Ask HN: Are there any startups that work on the ms excell/access killer? - perfunctory
======
dougbarrett
I've always been interested in creating a RAD interface similar to how MS
Access works.

When I was 18 years old, I created some simple patient management software in
Access, and it was great! Within a few weeks of never using Access before and
no real familiarity with any SQL, I had built a pretty cool application I
thought.

There was only one big issue: the dependency of the software was Microsoft
Access...a pretty big overhead for a single application.

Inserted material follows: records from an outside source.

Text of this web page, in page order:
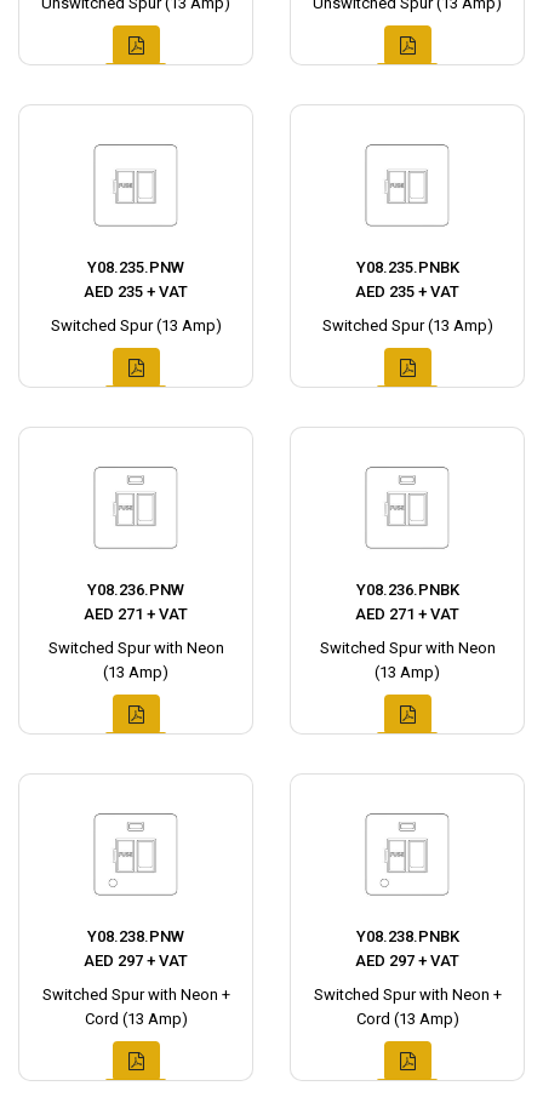
Y08.235.PNW
AED 235 + VAT
Switched Spur (13 Amp)
Y08.235.PNBK
AED 235 + VAT
Switched Spur (13 Amp)
Y08.236.PNW
AED 271 + VAT
Switched Spur with Neon
(13 Amp)
Y08.236.PNBK
AED 271 + VAT
Switched Spur with Neon
(13 Amp)
Y08.238.PNW
AED 297 + VAT
Switched Spur with Neon +
Cord (13 Amp)
Y08.238.PNBK
AED 297 + VAT
Switched Spur with Neon +
Cord (13 Amp)
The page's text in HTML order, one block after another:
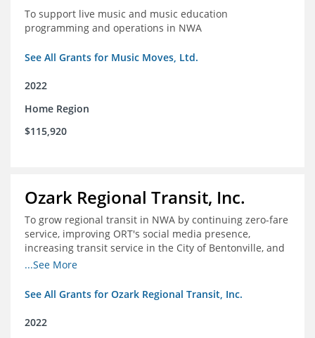
To support live music and music education
programming and operations in NWA
See All Grants for Music Moves, Ltd.
2022
Home Region
$115,920
Ozark Regional Transit, Inc.
To grow regional transit in NWA by continuing zero-fare
service, improving ORT's social media presence,
increasing transit service in the City of Bentonville, and
conducting a regional bus stop inventory and analysis
...See More
See All Grants for Ozark Regional Transit, Inc.
2022
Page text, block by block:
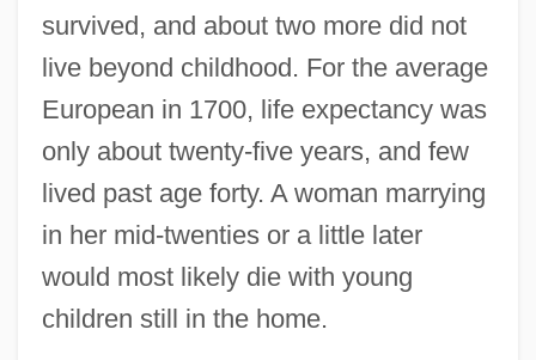
survived, and about two more did not
live beyond childhood. For the average
European in 1700, life expectancy was
only about twenty-five years, and few
lived past age forty. A woman marrying
in her mid-twenties or a little later
would most likely die with young
children still in the home.
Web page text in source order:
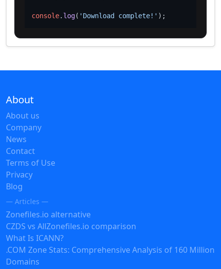
console. log( 'Download complete!'
About
About us
Company
News
Contact
Terms of Use
Privacy
Blog
— Articles —
Zonefiles.io alternative
CZDS vs AllZonefiles.io comparison
What Is ICANN?
.COM Zone Stats: Comprehensive Analysis of 160 Million
Domains
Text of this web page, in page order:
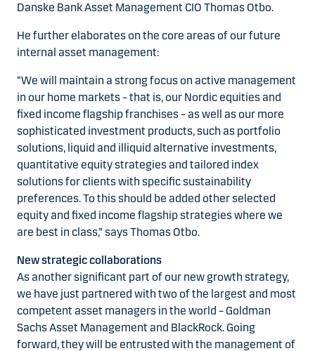
Danske Bank Asset Management CIO Thomas Otbo.
He further elaborates on the core areas of our future
internal asset management:
“We will maintain a strong focus on active management
in our home markets – that is, our Nordic equities and
fixed income flagship franchises – as well as our more
sophisticated investment products, such as portfolio
solutions, liquid and illiquid alternative investments,
quantitative equity strategies and tailored index
solutions for clients with specific sustainability
preferences. To this should be added other selected
equity and fixed income flagship strategies where we
are best in class,” says Thomas Otbo.
New strategic collaborations
As another significant part of our new growth strategy,
we have just partnered with two of the largest and most
competent asset managers in the world – Goldman
Sachs Asset Management and BlackRock. Going
forward, they will be entrusted with the management of

I've been using Twitter Bootstrap almost since day 1, and with a good PHP
framework (like Kohana), I can pretty much make RAD applications similar to
what I did in access in half the time, and there are a lot less limits of who
can use that software.

One day, my goal is to create an interface builder with Twitter Bootstrap
elements (I've dabbled in it before w/ other projects, and I've seen some
great software on HN of people that are doing UI builders w/ Twitter
Bootstrap), but then you can write custom queries for filtering data. It
wouldn't be a 1:1 SQL command, I believe they are too complex for what I want
to do and it seems like a lot of work.

My though is it'd be a drag and drop interface similar to the one in Access.

\--------

If there is a startup that's doing an Access killer, then that is awesome!
It'd be even more cool if it was web-based!